Inchiesta
Il Piano da 230 miliardi di euro c’è, ma nessuno lo conosce. “Draghi ora deve garantire trasparenza”
Il Pnrr è stato scritto senza consultare enti locali e territori. Il timore è che anche nella spesa non ci sia controllo civico. E le associazioni lanciano un appello al presidente del Consiglio
È il più grande programma di investimenti dai tempi del piano Marshall. Complessivamente 230 miliardi di euro, in arrivo dall’Europa e in parte dallo Stato, per rilanciare il Paese colpito dalla pandemia e da una crisi economica molto profonda. Nei Palazzi delle istituzioni a Roma e Bruxelles il Piano di ripresa e resilienza è stato approvato. Ma ancora, fuori da questi stessi Palazzi, parti sociali, cittadinanza attiva e amministratori locali sanno ben poco di questo piano.

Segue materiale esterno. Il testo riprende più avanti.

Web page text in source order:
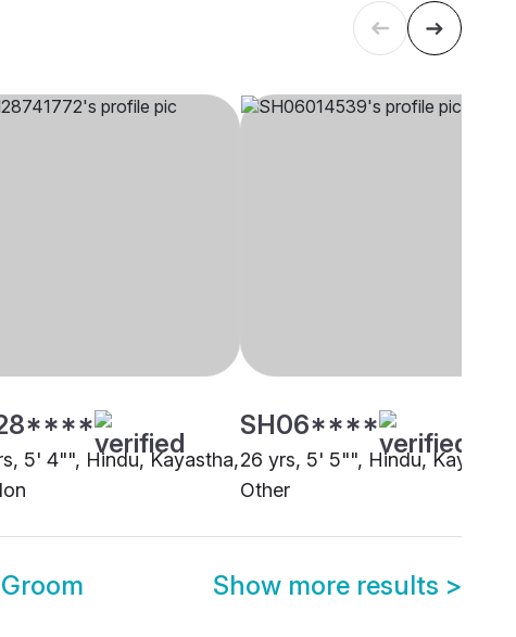
5' 4"", Hindu, Kayastha,
SH06****
26 yrs, 5' 5"", Hindu,
Other
Show more results >
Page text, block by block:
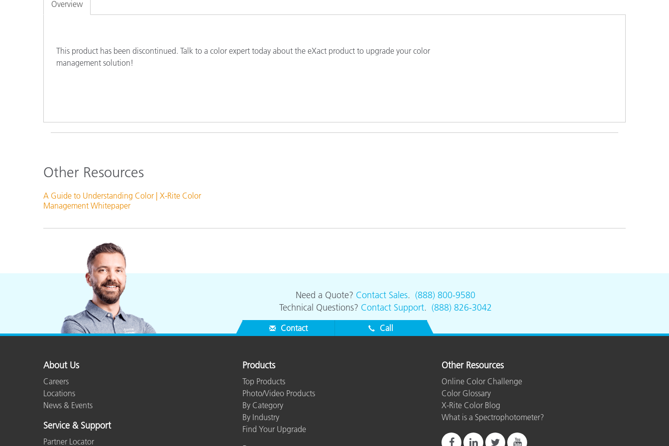
Durable Goods
Overview
This product has been discontinued. Talk to a color expert today about the eXact product to upgrade your color
management solution!
Other Resources
A Guide to Understanding Color | X-Rite Color
Management Whitepaper
Need a Quote? Contact Sales. (888) 800-9580
Technical Questions? Contact Support. (888) 826-3042
Contact Call
About Us
Careers
Locations
News & Events
Service & Support
Partner Locator
Products
Top Products
Photo/Video Products
By Category
By Industry
Find Your Upgrade
Other Resources
Online Color Challenge
Color Glossary
X-Rite Color Blog
What is a Spectrophotometer?
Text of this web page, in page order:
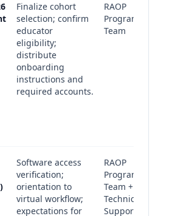
Finalize cohort
selection; confirm
educator
eligibility;
distribute
onboarding
instructions and
required accounts.
RAOP
Program
Team
Software access
verification;
orientation to
virtual workflow;
expectations for
RAOP
Program
Team +
Technical
Support
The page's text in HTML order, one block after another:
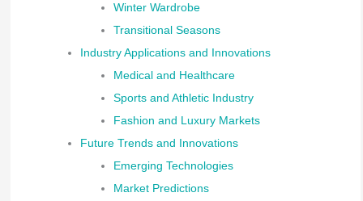
Winter Wardrobe
Transitional Seasons
Industry Applications and Innovations
Medical and Healthcare
Sports and Athletic Industry
Fashion and Luxury Markets
Future Trends and Innovations
Emerging Technologies
Market Predictions
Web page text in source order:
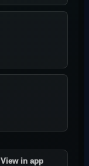
View in app
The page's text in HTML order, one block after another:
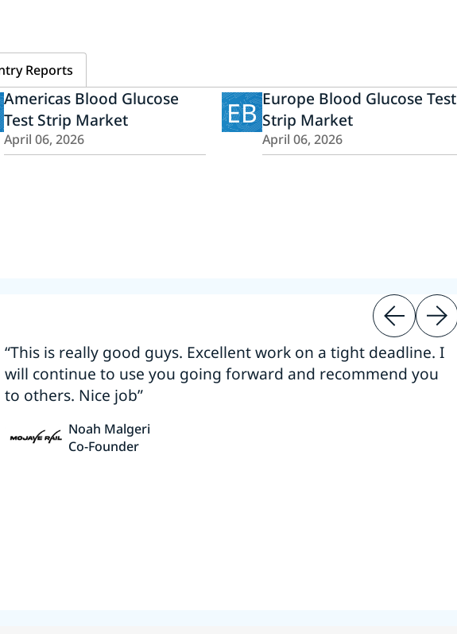
Reports
Americas Blood Glucose
Test Strip Market
April 06, 2026
EB Europe Blood Glucose Test
Strip Market
April 06, 2026
“This is really good guys. Excellent work on a tight deadline. I
will continue to use you going forward and recommend you
to others. Nice job”
Noah Malgeri
Co-Founder
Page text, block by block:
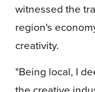
witnessed the
region's
creativity.
"Being local, I
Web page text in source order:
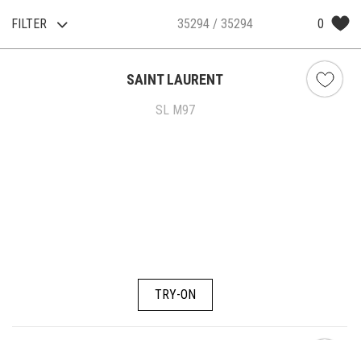
FILTER 35294 / 35294 0
SAINT LAURENT
SL M97
TRY-ON
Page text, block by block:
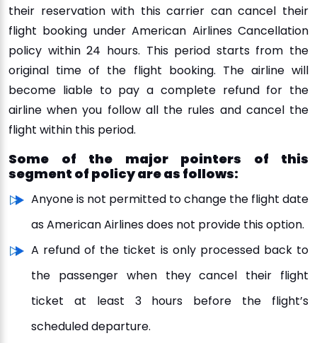
their reservation with this carrier can cancel their
flight booking under American Airlines Cancellation
policy within 24 hours. This period starts from the
original time of the flight booking. The airline will
become liable to pay a complete refund for the
airline when you follow all the rules and cancel the
flight within this period.
Some of the major pointers of this
segment of policy are as follows:
Anyone is not permitted to change the flight date
as American Airlines does not provide this option.
A refund of the ticket is only processed back to
the passenger when they cancel their flight
ticket at least 3 hours before the flight’s
scheduled departure.
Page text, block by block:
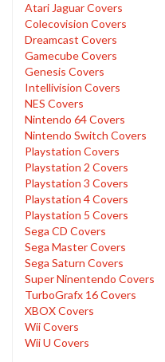
Atari Jaguar Covers
Colecovision Covers
Dreamcast Covers
Gamecube Covers
Genesis Covers
Intellivision Covers
NES Covers
Nintendo 64 Covers
Nintendo Switch Covers
Playstation Covers
Playstation 2 Covers
Playstation 3 Covers
Playstation 4 Covers
Playstation 5 Covers
Sega CD Covers
Sega Master Covers
Sega Saturn Covers
Super Ninentendo Covers
TurboGrafx 16 Covers
XBOX Covers
Wii Covers
Wii U Covers
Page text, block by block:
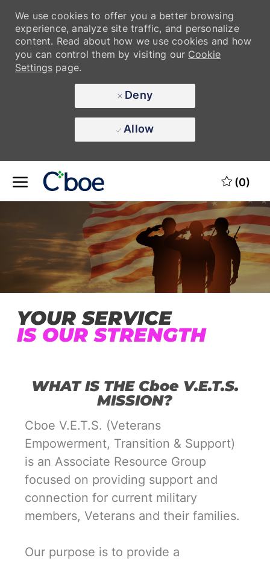
We use cookies to offer you a better browsing
experience, analyze site traffic, and personalize
content. Read about how we use cookies and how
you can control them by visiting our Cookie
Settingspage.
Deny
Allow
Skip to main content
(0)
We use cookies to offer you a better browsing
experience, analyze site traffic, and personalize
content. Read about how we use cookies and how
you can control them by visiting our Cookie
Settingspage.
Deny
Allow
YOUR SERVICE
IS OUR STRENGTH
WHAT IS THE Cboe V.E.T.S.
MISSION?
Cboe V.E.T.S. (Veterans
Empowerment, Transition & Support)
is an Associate Resource Group
focused on providing support and
connection for current military
members, Veterans and their families.
Our purpose is to provide a
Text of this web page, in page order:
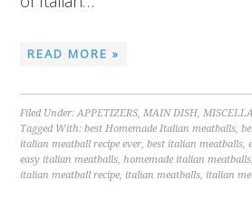
READ MORE »
Filed Under:APPETIZERS,MAIN DISH,
Tagged With:best Homemade Italian meatballs,
italian meatball recipe ever,best italian meatballs,
easy italian meatballs,homemade italian meatballs
italian meatball recipe, italian meatballs, italian
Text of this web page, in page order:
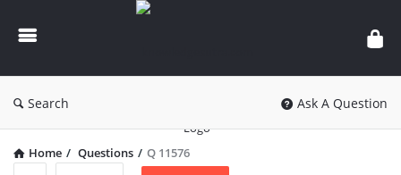
knowledgesutra.com
Search Ask A Question
Home / Questions / Q 11576
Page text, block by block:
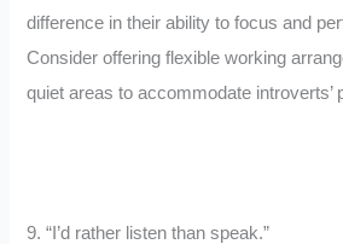
difference in their ability to focus and
Consider offering flexible working
quiet areas to accommodate introverts’
9. “I’d rather listen than speak.”

Le associazioni civiche inoltre, che da tempo lavorano sui territori proprio nelle missioni previste dal programma, come l’inclusione sociale o l’assistenza ai bambini nel doposcuola e nella formazione, nemmeno sono state prese in considerazione. A parte alcune linee generali e tabelle su tabelle inviate in Parlamento, a chi davvero andranno le risorse e come saranno distribuite non è dato sapere. Una partenza con il piede sbagliato sul fronte della trasparenza, con tanto di cabine di regia istituite ormai a Piano approvato, come quella con i sindaci. Per non parlare di emendamenti e ordini del giorno arrivati alla Camera e in Senato che provano a fissare dei criteri di distribuzione, come quello che prevede una soglia minima di destinazione delle risorse almeno fino al 40 per cento del Pnrr per le regioni svantaggiate: testi d’aula che confermano quindi come nel Piano al momento ci siano molte cose non chiare.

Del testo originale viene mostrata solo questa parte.